The memo, Wright continued, remained on the official Department of Health and Human Services website, declaring that “heterosexuals only” need apply to be foster parents. He then introduced a powerful and apt analogy:

It is legally indistinguishable from a sign reading “Whites Only” on the hiring-office door. Memo 1-95 clearly excluded same-sex couples and individuals who identified as homosexuals either from being licensed or from having state wards placed in their homes. There is no dispute that all the plaintiffs were ready and able to be foster parents, were aware of and deterred by Memo 1-95, and would have taken further steps to become foster parents but for the barrier expressed in Memo 1-95. The plaintiffs considered any further action to be futile and did not wish to subject themselves to the humiliation of rejection and the stigmatic harm of unequal treatment.

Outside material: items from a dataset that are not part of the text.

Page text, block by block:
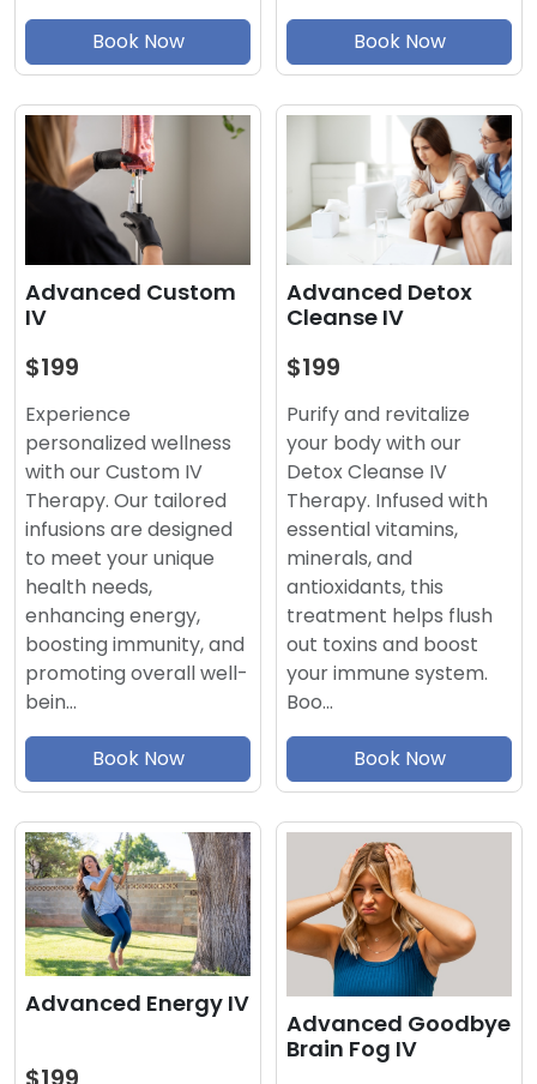
Book Now Book Now
Advanced Custom
IV
$199
Experience
personalized wellness
with our Custom IV
Therapy. Our tailored
infusions are designed
to meet your unique
health needs,
enhancing energy,
boosting immunity, and
promoting overall well-
bein…
Book Now
Advanced Detox
Cleanse IV
$199
Purify and revitalize
your body with our
Detox Cleanse IV
Therapy. Infused with
essential vitamins,
minerals, and
antioxidants, this
treatment helps flush
out toxins and boost
your immune system.
Boo…
Book Now
Advanced Energy IV
Advanced Goodbye
Brain Fog IV
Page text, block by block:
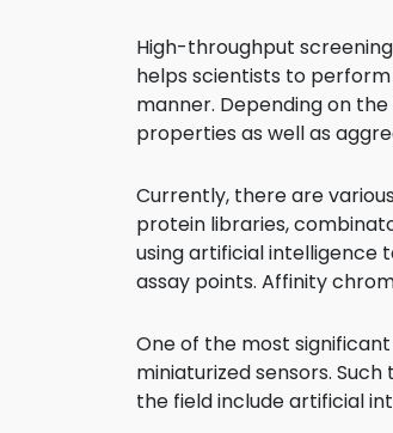
High-throughput
helps scientists to
manner. Depending on
properties as well as
Currently, there are
protein libraries,
using artificial intelligence
assay points. Affinity
One of the most
miniaturized sensors.
the field include artificial
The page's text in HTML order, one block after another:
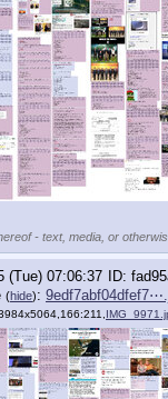
- text, media, or
(Tue) 07:06:37
(hide):
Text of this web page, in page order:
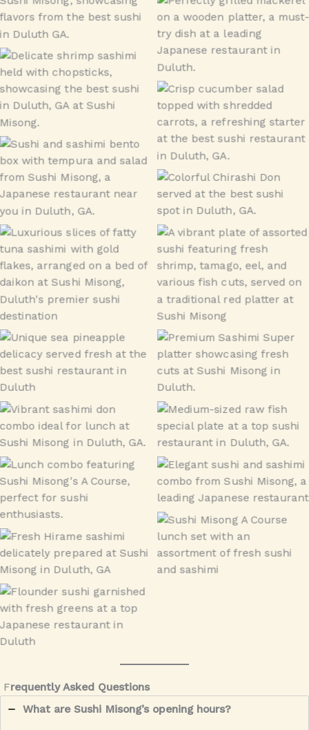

“The plaintiffs were faced with the unavoidable inability to be treated on equal footing if they wished to pursue being foster parents,” Wright concluded, “and the district court’s order effected an immediate resolution of that imminent and serious harm. We find no merit to the defendants’ narrow view that the action presented a hypothetical harm because the plaintiffs have not shown an ultimate inability to become foster parents.”

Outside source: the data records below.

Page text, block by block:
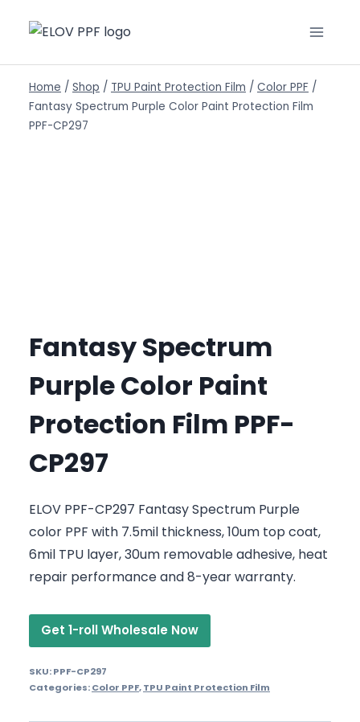
Home / Shop / TPU Paint Protection Film / Color PPF /
Fantasy Spectrum Purple Color Paint Protection Film
PPF-CP297
Fantasy Spectrum
Purple Color Paint
Protection Film PPF-
CP297
ELOV PPF-CP297 Fantasy Spectrum Purple
color PPF with 7.5mil thickness, 10um top coat,
6mil TPU layer, 30um removable adhesive, heat
repair performance and 8-year warranty.
Get 1-roll Wholesale Now
SKU:PPF-CP297
Categories:Color PPF,TPU Paint Protection Film
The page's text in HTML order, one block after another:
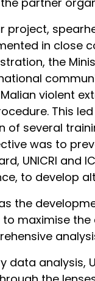
project,
in
the
violent
This
of several
was to
UNICRI
to develop
the
maximise
analysis,
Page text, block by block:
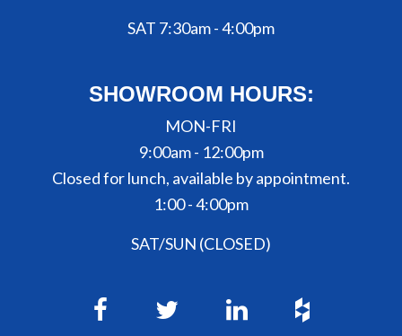
SAT 7:30am - 4:00pm
SHOWROOM HOURS:
MON-FRI
9:00am - 12:00pm
Closed for lunch, available by appointment.
1:00 - 4:00pm
SAT/SUN (CLOSED)
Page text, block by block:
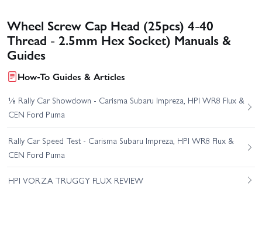
Wheel Screw Cap Head (25pcs) 4-40
Thread - 2.5mm Hex Socket) Manuals &
Guides
How-To Guides & Articles
⅛ Rally Car Showdown - Carisma Subaru Impreza, HPI WR8 Flux &
CEN Ford Puma
Rally Car Speed Test - Carisma Subaru Impreza, HPI WR8 Flux &
CEN Ford Puma
HPI VORZA TRUGGY FLUX REVIEW

Wright’s frank acknowledgment of the animus behind the Nebraska rule is obviously heartening. But equally important is the court’s recognition that the mere existence of formal anti-gay policies inflict grievous constitutional harms upon same-sex couples. The U.S. Supreme Court’s decision in United States v. Windsor was animated by concern about these dignitary injuries, noting that anti-gay laws “degrade” and “demean” same-sex couples.

Justice Anthony Kenedy found that “basic due process and equal protection principles” stand as a bulwark against this kind of invidious discrimination. The Nebraska Supreme Court has now vigorously endorsed Kennedy’s logic, and it deserves credit for doing so. Other state courts may continue to question constitutional protections for same-sex couples. But the Nebraska judiciary, it seems, has accepted the fact that the 14th Amendment shields the rights of sexual minorities throughout the nation.